I only learned this because I looked at the Associated Press's feeds on Christmas evening and saw this headline -- "No consequences for lying borrowers."

In an item time-stamped December 25, AP national business columnist Rachel Beck (note: not a reporter) used language that would ordinarily cause many in the press to characterize such a person as a hard-hearted meanie to describe the results of this core Obama initiative this far:

No consequences for lying borrowers

The government shouldn't reward liars. But that's the effect of changes to the Obama administration's failing program to help homeowners modify their mortgages.

Until recently the rules were clear: if you grossly understated your income to qualify for the program, you had to restart the loan modification process.

.... The program isn't working like it's supposed to.

.... How's the government responding? By letting homeowners who fudge their income numbers off the hook with little more than a wink and a nod.

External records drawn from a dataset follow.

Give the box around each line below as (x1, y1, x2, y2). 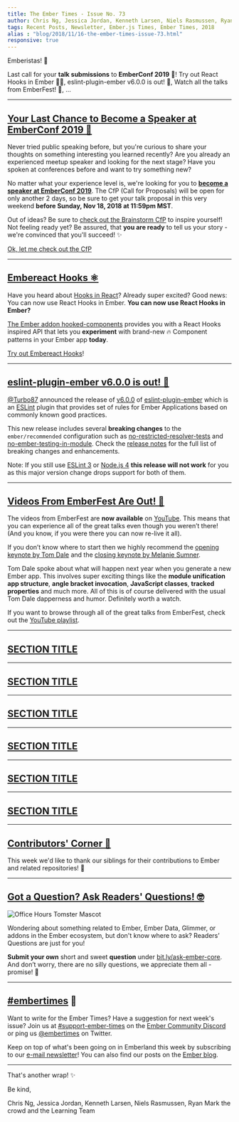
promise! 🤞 (7, 968, 39, 976)
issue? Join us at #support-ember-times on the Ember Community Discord (7, 1021, 226, 1030)
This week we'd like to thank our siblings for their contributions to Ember (7, 856, 220, 865)
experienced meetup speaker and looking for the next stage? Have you (7, 157, 216, 166)
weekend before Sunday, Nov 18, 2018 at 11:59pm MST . (7, 201, 174, 210)
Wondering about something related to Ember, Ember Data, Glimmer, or (7, 924, 216, 932)
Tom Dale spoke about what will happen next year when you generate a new (7, 565, 231, 573)
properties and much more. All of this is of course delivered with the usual (7, 587, 226, 596)

The directive was actually issued on December 16 (PDF). Its first few paragraphs read as follows:

Critical Home Affordable Modification Program Waiver Granted to Participating Servicers

Effective today, a new critical Home Affordable Modification Program (HAMP) Waiver is granted to participating servicers, as detailed below.

Permanent HAMP Waiver for Elimination of the 25% Trial Period Restart Rule #20091203

Supplemental Directive 09-01 (issued April 6, 2009) required borrowers to be reevaluated for a HAMP trial period if their verified income (as evidenced by the borrower's documentation) exceeded the initial income information used by the servicer to place the borrower in the trial period by more than 25%. The borrower would be reevaluated based on the program eligibility and underwriting requirements and, if eligible, would have to restart the trial period.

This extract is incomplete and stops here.